# Integration By Parts

## Related Calculator: Integral (Antiderivative) Calculator with Steps

It is easy to compute integral int e^xdx but how to handle integrals like int xe^xdx?
In general if you have under integral product of functions that can be easily integrated separately then you should use integration by parts.

Formula for Integration by Parts. int udv=uv-int vdu.

Proof.

Using Product Rule we have that (f(x)g(x))'=f'(x)g(x)+f(x)g'(x).

Integrating both sides gives: int (f(x)g(x))'dx=int (f'(x)g(x)+f(x)g'(x))dx.

Which can be rewritten as f(x)g(x)=int f'(x)g(x)dx+int f(x)g'(x)dx or int f(x)g'(x)dx=f(x)g(x)-int f'(x)g(x)dx.

If we take u=f(x) and v=g(x) then du=f'(x)dx and dv=g'(x)dx, and above formula can be rewritten using Substitution Rule as int udv=uv-int vdu .

As can be seen Integration by Parts corresponds to the Product Rule (just like Substitution Rule corresponds to the Chain Rule).
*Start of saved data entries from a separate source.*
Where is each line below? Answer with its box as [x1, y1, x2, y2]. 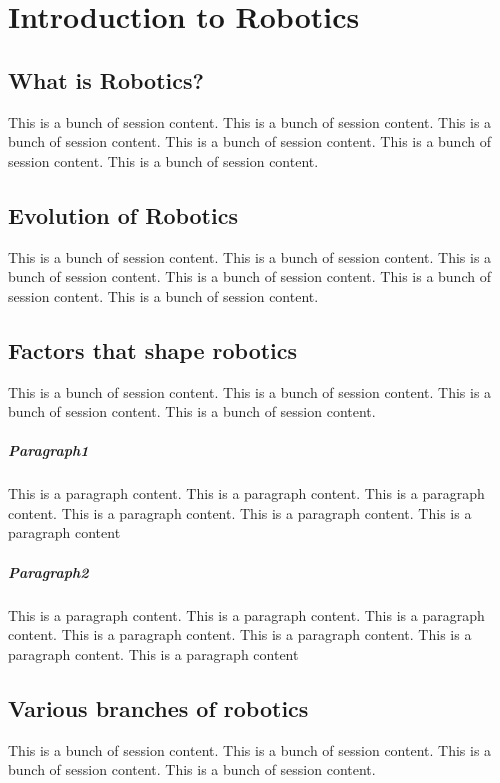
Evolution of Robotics [8, 199, 238, 230]
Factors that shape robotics [8, 334, 298, 365]
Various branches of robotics [8, 692, 309, 723]
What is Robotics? [8, 64, 204, 95]
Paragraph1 [8, 440, 89, 461]
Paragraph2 [8, 561, 89, 582]
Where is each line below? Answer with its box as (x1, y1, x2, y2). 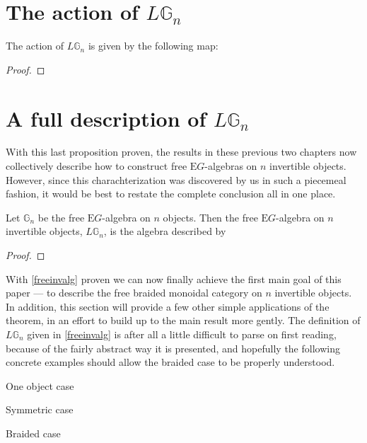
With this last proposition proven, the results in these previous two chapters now (6, 144, 357, 159)
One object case (6, 378, 74, 393)
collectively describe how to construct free (6, 159, 187, 173)
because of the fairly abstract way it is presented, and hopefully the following (6, 340, 340, 355)
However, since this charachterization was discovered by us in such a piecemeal (6, 172, 346, 187)
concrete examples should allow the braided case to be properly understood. (6, 355, 335, 369)
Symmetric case (6, 402, 74, 417)
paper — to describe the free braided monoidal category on (6, 285, 262, 300)
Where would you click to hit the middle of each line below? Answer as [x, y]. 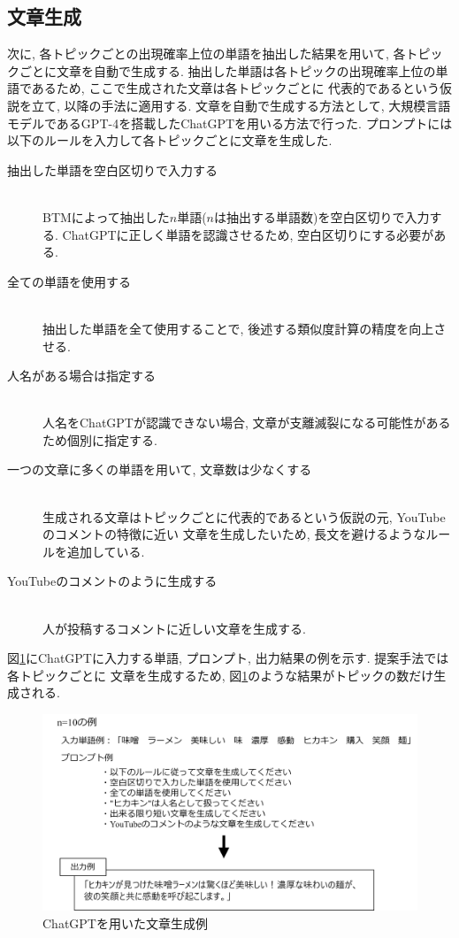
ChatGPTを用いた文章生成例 [125, 923]
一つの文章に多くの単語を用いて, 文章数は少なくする [160, 469]
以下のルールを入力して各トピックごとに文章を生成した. [170, 140]
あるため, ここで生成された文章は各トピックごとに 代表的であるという [235, 88]
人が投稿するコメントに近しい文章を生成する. [174, 628]
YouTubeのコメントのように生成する [112, 581]
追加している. [106, 551]
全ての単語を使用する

In fact every differentiation rule has a corresponding integration rule, because these processes are inverse of each other.

Example 1. Evaluate int xe^xdx.

Let u=x and dv=e^xdx then du=(x)'dx=dx and v=int e^xdx=e^x.

So, int xe^xdx=int overbrace (x)^u overbrace (e^xdx)^(dv)=overbrace (x)^u overbrace (e^x)^v-int overbrace (e^x)^v overbrace(dx)^(du)=xe^x-e^x+C.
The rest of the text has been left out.